American Society for Gastrointestinal Endoscopy

About the Expert

Dr. Rishi Chadha, MD is a board‑certified gastroenterologist who specializes in preventive gastroenterology, colorectal cancer screening, and minimally invasive endoscopic procedures. He completed his fellowship at Sunrise Health GME in Las Vegas and previously trained in internal medicine at St. Vincent’s Medical Center in Connecticut.

What Is Primary Sclerosing Cholangitis?

Primary sclerosing cholangitis (PSC) is a long term liver disorder characterized by inflammation, scarring and constriction of bile ducts where bile is drained out of the liver into the small intestine. In case of obstruction, bile stagnates in the liver leading to tissue injuries that may lead to cirrhosis. PSC may frequently be observed in individuals having ulcerative colitis.

Common Causes and Risk Factors

Immune response - The immune system in the body attacks the ducts of the bile leading to a mistake.
Ulcerative colitis - PSC patients also have up to 70% of inflammatory bowel diseases.
Family history - Family history increases risk of PSC or other liver disorders in the first degree.
Age and gender - The majority of the occasions when the condition is identified is in men aged 30 to 50.

Signs and Symptoms

Jaundice (yellowishness on the skin and eyes)
Itchy skin (pruritus)
Exhaustion and overall weakness.
Fingers in the high right abdomen.
Dark urine with cage-coloured or clay coloured stools.
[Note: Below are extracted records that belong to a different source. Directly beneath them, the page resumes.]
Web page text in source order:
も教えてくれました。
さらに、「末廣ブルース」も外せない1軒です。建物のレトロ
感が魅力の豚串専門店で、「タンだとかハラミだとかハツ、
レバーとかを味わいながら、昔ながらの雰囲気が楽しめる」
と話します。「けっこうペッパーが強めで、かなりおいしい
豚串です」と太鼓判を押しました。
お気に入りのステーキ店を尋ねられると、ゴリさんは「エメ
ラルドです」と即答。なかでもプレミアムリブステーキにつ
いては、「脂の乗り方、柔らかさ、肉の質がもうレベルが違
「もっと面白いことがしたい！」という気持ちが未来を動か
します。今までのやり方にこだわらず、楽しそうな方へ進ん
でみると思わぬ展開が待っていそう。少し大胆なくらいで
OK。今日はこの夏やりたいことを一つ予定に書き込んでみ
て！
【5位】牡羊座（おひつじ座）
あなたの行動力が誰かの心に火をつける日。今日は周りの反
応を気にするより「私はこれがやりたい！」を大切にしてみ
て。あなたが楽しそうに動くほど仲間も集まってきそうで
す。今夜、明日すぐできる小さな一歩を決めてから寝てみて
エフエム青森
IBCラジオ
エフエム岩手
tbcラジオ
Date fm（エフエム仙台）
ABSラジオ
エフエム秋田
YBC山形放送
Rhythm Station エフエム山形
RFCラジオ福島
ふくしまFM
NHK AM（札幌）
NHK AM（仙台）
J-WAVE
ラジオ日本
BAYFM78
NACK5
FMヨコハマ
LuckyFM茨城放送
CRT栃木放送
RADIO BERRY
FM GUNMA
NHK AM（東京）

How Dr. Rishi Chadha Diagnoses Primary Sclerosing Cholangitis?

Step-by-Step Diagnostic Approach:

Medical History and Physical Exam

Dr. Chadha receives your symptoms, medical history (ulcerative colitis), family history, and risk factors.

Blood Tests

Measurement of liver enzymes (ALP, ALT, AST) and immune markers (ANCA) is done to identify cholestasis and eliminate other liver disease.

MRCP Scan

An MRI examination, which is not invasive, and which gives detailed images of the bile ducts indicating where the inflammations, strictures, or scarring are taking place.

Endoscopic Testing

ERCP- Visualizes and interventions on blockages in bill ducts directly; it is possible to install stents in the process.
EUS - imaging by the use of ultrasound through endoscope to determine the condition of the bile ducts and lymph nodes.

Liver Biopsy (if needed)

A small tissue sample is also taken in some instances to identify stage of disease and establish the patient is PSC to inform treatment.

Treatment

Treatment Options for PSC at GastroDoxs

1. Lifestyle and Diet Tips

Consume a low-fat and balanced diet with high amount of fruits and vegetable intake.
Limit or avoid alcohol
Keep your body in motion and have a healthy body weight.

2. Medications

Ursodeoxycholic acid (UDCA) - Enhances the flow of bile in a part of the patients.
Noted Immunosuppressants - Could be useful in decreasing ductus bile swelling.
Anti-itch agents - This is like the bile acid binders or antihistamines.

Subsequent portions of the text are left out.